WORK ORDER
If a line in the data has the string "posibles", please show it.

--- MATERIAL PROVIDED Enclosed Below ---

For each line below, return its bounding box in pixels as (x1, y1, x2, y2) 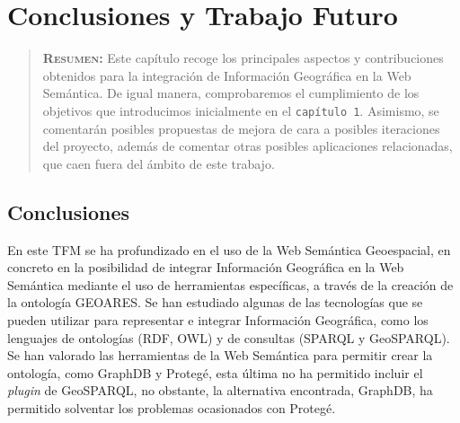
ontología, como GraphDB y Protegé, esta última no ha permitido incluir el (7, 363, 423, 382)
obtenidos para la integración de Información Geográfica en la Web (42, 66, 411, 84)
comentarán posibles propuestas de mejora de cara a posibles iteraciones (42, 119, 440, 137)
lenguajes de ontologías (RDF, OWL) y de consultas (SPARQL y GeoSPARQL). (7, 328, 450, 347)
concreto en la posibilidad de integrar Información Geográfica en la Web (7, 258, 404, 277)
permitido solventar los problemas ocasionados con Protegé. (7, 398, 336, 417)
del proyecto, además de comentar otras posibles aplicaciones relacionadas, (42, 137, 453, 155)
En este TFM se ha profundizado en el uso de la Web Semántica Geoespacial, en (7, 240, 451, 259)
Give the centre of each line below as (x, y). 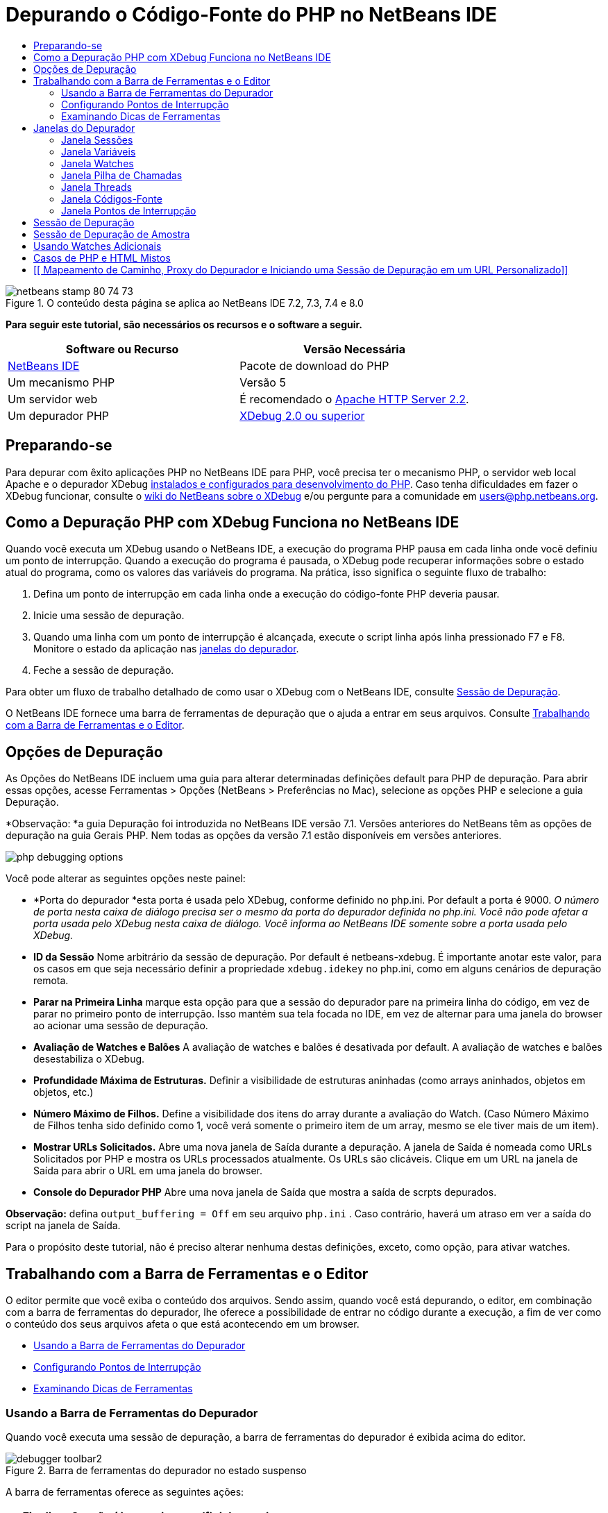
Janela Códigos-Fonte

--- End of Enclosed MATERIAL PROVIDED ---

EXERCISE SOLUTION
comentarán posibles propuestas de mejora de cara a posibles iteraciones (42, 119, 440, 137)
del proyecto, además de comentar otras posibles aplicaciones relacionadas, (42, 137, 453, 155)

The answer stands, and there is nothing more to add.